:: What the task requires ::
Only the lines holding the string "interval" are needed; copy each of them from the data.

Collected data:

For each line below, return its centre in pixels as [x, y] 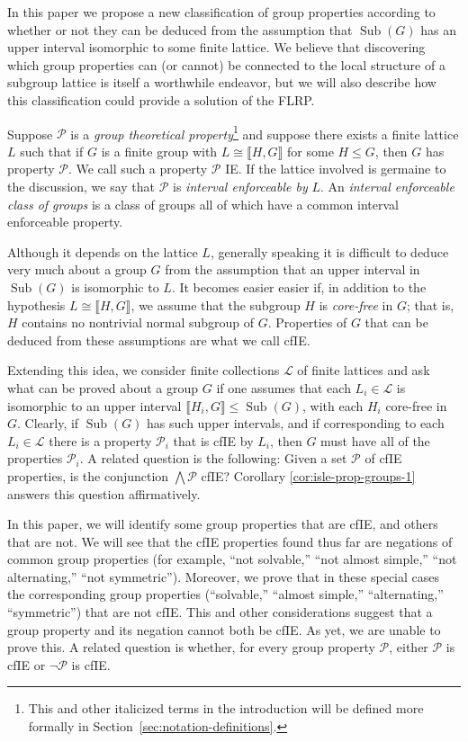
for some [310, 151]
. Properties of [307, 322]
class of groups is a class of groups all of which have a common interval [203, 204]
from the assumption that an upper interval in [292, 269]
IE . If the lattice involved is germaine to [336, 169]
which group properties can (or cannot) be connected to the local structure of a [226, 64]
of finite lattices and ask [364, 370]
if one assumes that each [283, 387]
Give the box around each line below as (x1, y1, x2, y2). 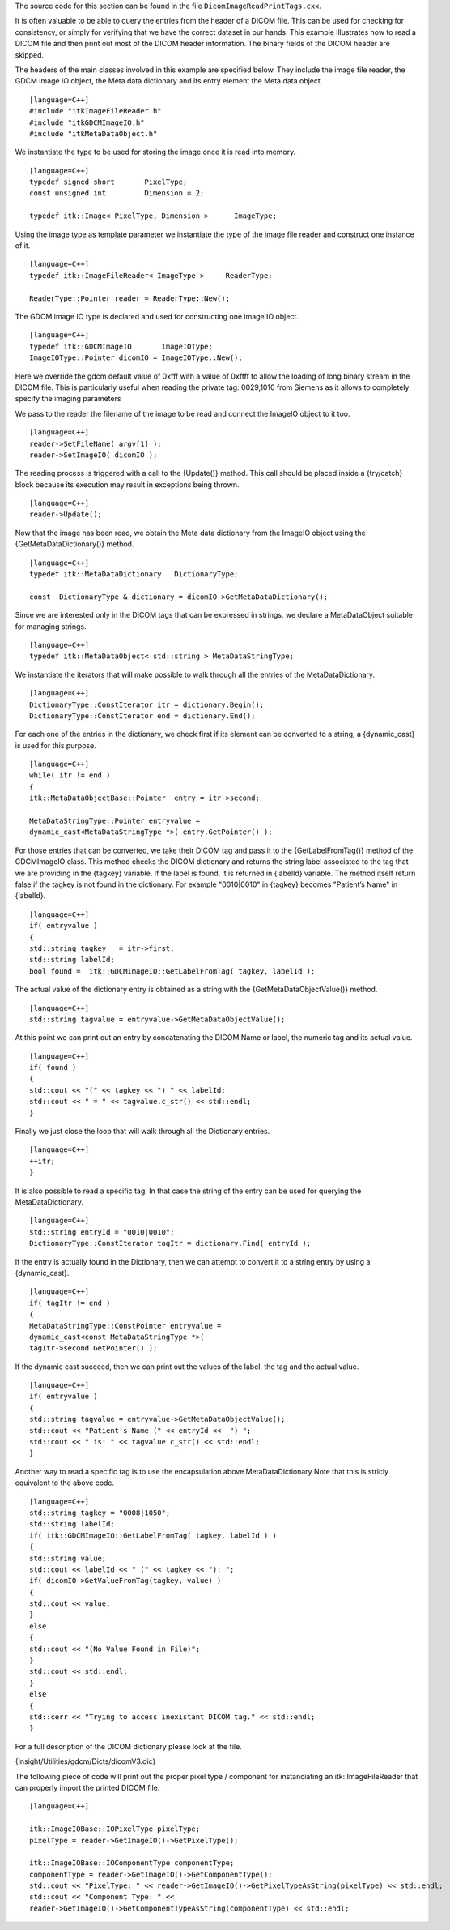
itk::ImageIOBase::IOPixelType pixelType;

:: Your solution ::
class of groups is a class of groups all of which have a common interval [203, 204]
from the assumption that an upper interval in [292, 269]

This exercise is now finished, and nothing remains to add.